In full and word for word, return the listing that follows.
+++
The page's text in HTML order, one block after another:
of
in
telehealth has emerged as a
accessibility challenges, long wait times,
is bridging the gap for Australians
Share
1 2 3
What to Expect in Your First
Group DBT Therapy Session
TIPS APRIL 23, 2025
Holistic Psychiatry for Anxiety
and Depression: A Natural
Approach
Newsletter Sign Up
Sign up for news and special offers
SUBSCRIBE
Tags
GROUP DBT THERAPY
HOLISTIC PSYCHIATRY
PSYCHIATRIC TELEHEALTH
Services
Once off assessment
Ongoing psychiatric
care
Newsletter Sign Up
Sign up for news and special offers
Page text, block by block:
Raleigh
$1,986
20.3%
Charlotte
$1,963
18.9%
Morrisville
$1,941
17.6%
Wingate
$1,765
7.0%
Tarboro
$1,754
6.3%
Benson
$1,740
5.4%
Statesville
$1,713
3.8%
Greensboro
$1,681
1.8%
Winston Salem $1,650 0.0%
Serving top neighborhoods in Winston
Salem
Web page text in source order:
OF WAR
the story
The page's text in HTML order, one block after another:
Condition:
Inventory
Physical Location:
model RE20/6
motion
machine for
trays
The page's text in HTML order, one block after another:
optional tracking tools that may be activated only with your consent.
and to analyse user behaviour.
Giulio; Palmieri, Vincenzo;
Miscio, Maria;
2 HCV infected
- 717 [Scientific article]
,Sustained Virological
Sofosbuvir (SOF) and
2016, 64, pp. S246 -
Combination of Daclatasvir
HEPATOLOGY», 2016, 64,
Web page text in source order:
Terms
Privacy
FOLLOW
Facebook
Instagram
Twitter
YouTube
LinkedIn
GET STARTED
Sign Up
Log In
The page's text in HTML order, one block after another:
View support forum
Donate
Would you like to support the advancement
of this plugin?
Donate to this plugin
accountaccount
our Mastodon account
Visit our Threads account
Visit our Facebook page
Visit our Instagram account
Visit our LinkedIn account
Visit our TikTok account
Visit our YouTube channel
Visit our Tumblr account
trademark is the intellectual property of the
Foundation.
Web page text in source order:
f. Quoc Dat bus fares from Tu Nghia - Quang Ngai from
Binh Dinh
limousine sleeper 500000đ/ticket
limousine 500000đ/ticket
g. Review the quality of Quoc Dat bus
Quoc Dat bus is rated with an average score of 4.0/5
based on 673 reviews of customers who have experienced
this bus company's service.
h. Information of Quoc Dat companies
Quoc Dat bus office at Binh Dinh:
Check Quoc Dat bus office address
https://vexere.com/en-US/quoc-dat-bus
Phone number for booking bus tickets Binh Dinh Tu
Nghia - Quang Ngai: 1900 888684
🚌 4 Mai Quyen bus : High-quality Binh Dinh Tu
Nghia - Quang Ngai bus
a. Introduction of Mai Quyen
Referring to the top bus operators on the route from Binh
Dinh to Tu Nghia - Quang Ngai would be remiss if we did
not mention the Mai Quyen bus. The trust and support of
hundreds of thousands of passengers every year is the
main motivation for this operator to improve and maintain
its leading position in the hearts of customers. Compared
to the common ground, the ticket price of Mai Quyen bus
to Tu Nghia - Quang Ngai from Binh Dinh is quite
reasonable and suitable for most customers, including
+++
EXERCISE OUTPUT –
The page's text in HTML order, one block after another:
of
in
telehealth has emerged as a
accessibility challenges, long wait times,
is bridging the gap for Australians
Share
1 2 3
What to Expect in Your First
Group DBT Therapy Session
TIPS APRIL 23, 2025
Holistic Psychiatry for Anxiety
and Depression: A Natural
Approach
Newsletter Sign Up
Sign up for news and special offers
SUBSCRIBE
Tags
GROUP DBT THERAPY
HOLISTIC PSYCHIATRY
PSYCHIATRIC TELEHEALTH
Services
Once off assessment
Ongoing psychiatric
care
Newsletter Sign Up
Sign up for news and special offers
Page text, block by block:
Raleigh
$1,986
20.3%
Charlotte
$1,963
18.9%
Morrisville
$1,941
17.6%
Wingate
$1,765
7.0%
Tarboro
$1,754
6.3%
Benson
$1,740
5.4%
Statesville
$1,713
3.8%
Greensboro
$1,681
1.8%
Winston Salem $1,650 0.0%
Serving top neighborhoods in Winston
Salem
Web page text in source order:
OF WAR
the story
The page's text in HTML order, one block after another:
Condition:
Inventory
Physical Location:
model RE20/6
motion
machine for
trays
The page's text in HTML order, one block after another:
optional tracking tools that may be activated only with your consent.
and to analyse user behaviour.
Giulio; Palmieri, Vincenzo;
Miscio, Maria;
2 HCV infected
- 717 [Scientific article]
,Sustained Virological
Sofosbuvir (SOF) and
2016, 64, pp. S246 -
Combination of Daclatasvir
HEPATOLOGY», 2016, 64,
Web page text in source order:
Terms
Privacy
FOLLOW
Facebook
Instagram
Twitter
YouTube
LinkedIn
GET STARTED
Sign Up
Log In
The page's text in HTML order, one block after another:
View support forum
Donate
Would you like to support the advancement
of this plugin?
Donate to this plugin
accountaccount
our Mastodon account
Visit our Threads account
Visit our Facebook page
Visit our Instagram account
Visit our LinkedIn account
Visit our TikTok account
Visit our YouTube channel
Visit our Tumblr account
trademark is the intellectual property of the
Foundation.
Web page text in source order:
f. Quoc Dat bus fares from Tu Nghia - Quang Ngai from
Binh Dinh
limousine sleeper 500000đ/ticket
limousine 500000đ/ticket
g. Review the quality of Quoc Dat bus
Quoc Dat bus is rated with an average score of 4.0/5
based on 673 reviews of customers who have experienced
this bus company's service.
h. Information of Quoc Dat companies
Quoc Dat bus office at Binh Dinh:
Check Quoc Dat bus office address
https://vexere.com/en-US/quoc-dat-bus
Phone number for booking bus tickets Binh Dinh Tu
Nghia - Quang Ngai: 1900 888684
🚌 4 Mai Quyen bus : High-quality Binh Dinh Tu
Nghia - Quang Ngai bus
a. Introduction of Mai Quyen
Referring to the top bus operators on the route from Binh
Dinh to Tu Nghia - Quang Ngai would be remiss if we did
not mention the Mai Quyen bus. The trust and support of
hundreds of thousands of passengers every year is the
main motivation for this operator to improve and maintain
its leading position in the hearts of customers. Compared
to the common ground, the ticket price of Mai Quyen bus
to Tu Nghia - Quang Ngai from Binh Dinh is quite
reasonable and suitable for most customers, including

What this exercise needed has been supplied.